▶ [Problem] Please output the records below in full, exactly as given, but without the images.

▶ [Data for this task]
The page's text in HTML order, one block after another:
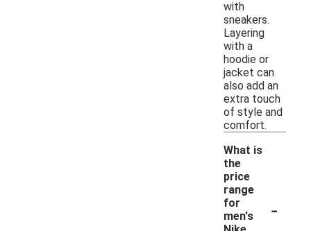
with
sneakers.
Layering
with a
hoodie or
jacket can
also add an
extra touch
of style and
comfort.
What is
the
price
range
for
men's
-
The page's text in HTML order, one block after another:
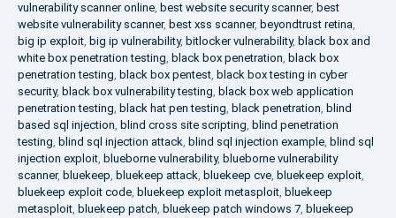
vulnerability scanner online, best website security scanner, best
website vulnerability scanner, best xss scanner, beyondtrust retina,
big ip exploit, big ip vulnerability, bitlocker vulnerability, black box and
white box penetration testing, black box penetration, black box
penetration testing, black box pentest, black box testing in cyber
security, black box vulnerability testing, black box web application
penetration testing, black hat pen testing, black penetration, blind
based sql injection, blind cross site scripting, blind penetration
testing, blind sql injection attack, blind sql injection example, blind sql
injection exploit, blueborne vulnerability, blueborne vulnerability
scanner, bluekeep, bluekeep attack, bluekeep cve, bluekeep exploit,
bluekeep exploit code, bluekeep exploit metasploit, bluekeep
metasploit, bluekeep patch, bluekeep patch windows 7, bluekeep
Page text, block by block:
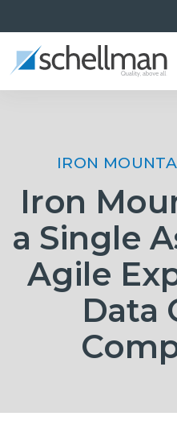
Services
Learning Center
About Us
Certificate Directory
IRON
Iron
a Single
Agile
Data
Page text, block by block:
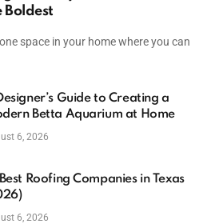
Boldest
space in your home where you can
Guide to Creating a
Betta Aquarium at Home
6, 2026
Roofing Companies in Texas
6, 2026
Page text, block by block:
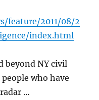
feature/2011/08/2
index.html
beyond NY civil
who have
…
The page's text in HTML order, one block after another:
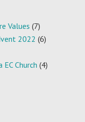
Values (7)
2022 (6)
Church (4)
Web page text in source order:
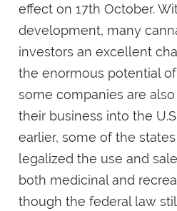
effect on 17th October.
development, many
investors an excellent
the enormous potential
some companies are
their business into the
earlier, some of the
legalized the use and
both medicinal and
though the federal law
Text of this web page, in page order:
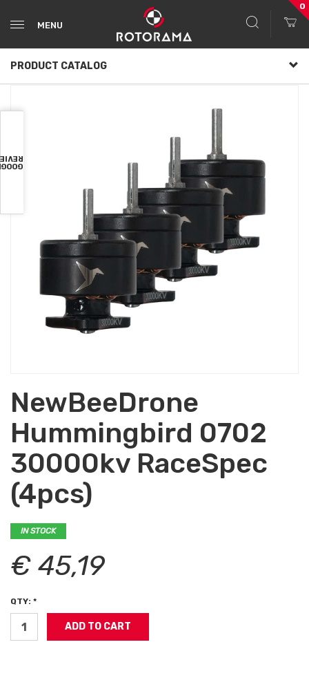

▶ [Output for this task]
The page's text in HTML order, one block after another:
with
sneakers.
Layering
with a
hoodie or
jacket can
also add an
extra touch
of style and
comfort.
What is
the
price
range
for
men's
-
The page's text in HTML order, one block after another:
vulnerability scanner online, best website security scanner, best
website vulnerability scanner, best xss scanner, beyondtrust retina,
big ip exploit, big ip vulnerability, bitlocker vulnerability, black box and
white box penetration testing, black box penetration, black box
penetration testing, black box pentest, black box testing in cyber
security, black box vulnerability testing, black box web application
penetration testing, black hat pen testing, black penetration, blind
based sql injection, blind cross site scripting, blind penetration
testing, blind sql injection attack, blind sql injection example, blind sql
injection exploit, blueborne vulnerability, blueborne vulnerability
scanner, bluekeep, bluekeep attack, bluekeep cve, bluekeep exploit,
bluekeep exploit code, bluekeep exploit metasploit, bluekeep
metasploit, bluekeep patch, bluekeep patch windows 7, bluekeep
Page text, block by block:
Services
Learning Center
About Us
Certificate Directory
IRON
Iron
a Single
Agile
Data
Page text, block by block:
Boldest
space in your home where you can
Guide to Creating a
Betta Aquarium at Home
6, 2026
Roofing Companies in Texas
6, 2026
Page text, block by block:
feature/2011/08/2
index.html
beyond NY civil
who have
…
The page's text in HTML order, one block after another:
Values (7)
2022 (6)
Church (4)
Web page text in source order:
effect on 17th October.
development, many
investors an excellent
the enormous potential
some companies are
their business into the
earlier, some of the
legalized the use and
both medicinal and
though the federal law
Text of this web page, in page order:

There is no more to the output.